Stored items
────────────────

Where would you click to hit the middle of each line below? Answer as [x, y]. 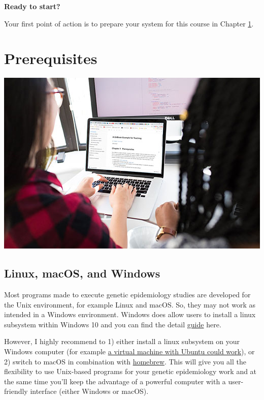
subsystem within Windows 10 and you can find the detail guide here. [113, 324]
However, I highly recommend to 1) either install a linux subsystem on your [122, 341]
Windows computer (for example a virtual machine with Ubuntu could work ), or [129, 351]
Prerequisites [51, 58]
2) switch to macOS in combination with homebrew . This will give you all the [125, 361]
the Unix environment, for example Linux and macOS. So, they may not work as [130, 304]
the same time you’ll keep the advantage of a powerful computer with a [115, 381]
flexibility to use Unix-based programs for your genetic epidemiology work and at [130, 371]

────────────────

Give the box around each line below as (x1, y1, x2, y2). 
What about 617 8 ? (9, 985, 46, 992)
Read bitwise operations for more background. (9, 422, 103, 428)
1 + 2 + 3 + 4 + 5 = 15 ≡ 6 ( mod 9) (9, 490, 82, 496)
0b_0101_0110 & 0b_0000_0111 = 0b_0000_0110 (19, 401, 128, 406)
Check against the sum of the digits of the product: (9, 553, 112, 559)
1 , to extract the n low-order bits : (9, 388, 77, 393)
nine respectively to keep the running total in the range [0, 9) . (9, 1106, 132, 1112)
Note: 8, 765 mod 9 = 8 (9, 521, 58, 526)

────────────────

DIRECTIONS FOR THIS TASK: The expected answer is each line of the records above that includes the string "example".

WRITTEN ANSWER:
Windows computer (for example a virtual machine with Ubuntu could work ), or [129, 351]
the Unix environment, for example Linux and macOS. So, they may not work as [130, 304]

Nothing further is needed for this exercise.